Yeah. We are certainly learning a lot on the Python side, on the OCaml side, things have been polished by the years, and are very, very efficient. On the Python side we are discovering – testing – having a bit of type annotation, and generating automatically user documentation and so on, and you have to pretty much redo all the things that have been done for OCaml at Jane Street.

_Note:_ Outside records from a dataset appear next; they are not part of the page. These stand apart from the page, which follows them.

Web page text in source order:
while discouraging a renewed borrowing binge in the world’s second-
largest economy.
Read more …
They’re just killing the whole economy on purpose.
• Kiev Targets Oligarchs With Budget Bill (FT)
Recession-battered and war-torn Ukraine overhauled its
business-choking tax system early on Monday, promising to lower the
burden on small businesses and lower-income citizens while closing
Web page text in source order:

So, we are going through that and trying to focus first on the most important bits, but we’re certainly not there, and I can imagine that our best practices are pretty far away from people that are doing lots of Python. I also think that when it comes to actually using Python not alone to build your system, but more as some kind of glue around some OCaml components, the testing story probably has to be less involved on the Python side. You still want your OCaml components to be well tested. You still want your intermediary layer that converts Python calls into OCaml calls to be of course properly tested. But you have far less of a possibility of bugs on the Python side because what we ship on the Python side is fairly limited. After that, the user is going to write 10s of lines, perhaps a bit more around it. But hopefully, not so much that there will be tons of possibilities for bugs. Though, we’re quite commonly surprised about how easy it is to sneak some bugs in a very, very short amount of code.
That is a thing about which programmers will never stop being surprised.

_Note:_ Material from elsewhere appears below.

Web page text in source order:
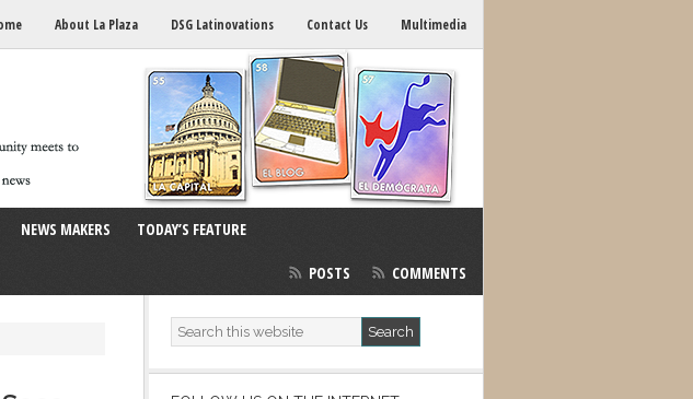
About La Plaza DSG Latinovations Contact Us Multimedia
NEWS MAKERS TODAY’S FEATURE
POSTS COMMENTS

Yeah, it’s pretty impressive, and it’s also impressive when you start to rely on Python libraries. So, of course, we rely a lot on something called NumPy to represent multidimensional arrays, and also a data frame library called Pandas that lets you represent a matrix where each column has a heterogeneous type, and you can have a column of strings, a column of times, a column of floats. And this library is super powerful. It works very nicely. It lets you analyze your data very quickly, but it has very weird corner cases, and you might just notice that the code is actually not doing what you would expect and learn it the hard way. Because the only thing you noticed in the end is, oh, the error that I get while honing my simulation is not what I would have expected… it’s pretty bad. So, now I have to dig down in my code, annotate things quite a lot, and try to understand why the input and output of this Pandas library is not what I would expect, to finally Google that and discover that it’s a well-known gotcha around the library. That’s only for the case that we know about where the error was large enough for us to discover, of course; you have cases where you won’t even know about it.
This reminds me a little bit of what data analysis is like in Excel. Excel is something like the equivalent of the Python notebook. The program that you write in there is a mix of the little expression language that goes into the cells of a spreadsheet, and VBA that you write, for manipulating and doing various things that don’t look like simple computations that go along with it. Again, it has all the benefits that we were talking about, which is, it gives you some ability to visualize the data, this cell structured way of looking at computations, is actually in some ways, incredibly powerful. You look at someone who’s good at a spreadsheet, they’re able to very quickly do all sorts of rich computations in a way where they can see all the intermediate pieces and in the transformation the numbers become actually much easier to follow through because all of intermediate computations just kind of laid out in a big grid. And also, it has a bunch of baked-in totally terrifying, weird behaviors. I’m reminded of this recent news where some organization in the academic genomics community changed the names they used for various objects that show up in spreadsheets, because I think some of them were being interpreted as dates, which caused all sorts of crazy things to happen in the middle of spreadsheets.
Another example that we worried about a bunch, when it came out is a stock called “True”, and there was a bunch of worries – because Excel does a bunch of stuff where, again, related to the fact that it’s dynamically typed, where it tries to infer what kind of data you have, from what it is that you typed in, and this is incredibly helpful in lots of contexts and also absolutely terrifying in other contexts. And because the work that’s being done is numerical, when it fails, again, it fails in this kind of soft way a lot of the time where like the numbers aren’t quite right, and you may just not notice and your result may be a little less optimal than it should be or give you not quite the real answer. That’s a thing that we worry about and trying to be pretty careful about and defensive about when we write spreadsheets, and there’s stuff in the outside world where well-known results had to be retracted because of subtle bugs in spreadsheets.
Myself, I tend to make a lot of fun about Excel, because I live in the Linux land, I don’t like logging on a Windows computer. I don’t use Excel almost at all, but still, when you go and see, when you have a question for someone working on trading at Jane Street, and you see them manipulating Excel, it’s pretty impressive, because people tend to know all the shortcuts, and are able very, very quickly to actually get their data out of Bloomberg, plot them in Excel, and basically check that the values are in line with what they would expect and just send them to you. Whereas, if you were to have written OCaml code for that, you would probably have spent multiple hours on it. So, yeah, Excel definitely has its advantage, it also has a great reactive model, like having these cells, when where you modify your cell, everything gets recomputed, and that’s very nice. Python is definitely kind of in the middle, you’re able to do more computations there, it’s a bit more efficient, and it can handle larger data sets, but you lose a bit of the, oh, I can basically eyeball all the data at once. Of course, in Python at some point, what you’re manipulating is too big, so you only look at statistics and the extremums, that kind of thing. So, it’s far less good than what it will be when using Excel.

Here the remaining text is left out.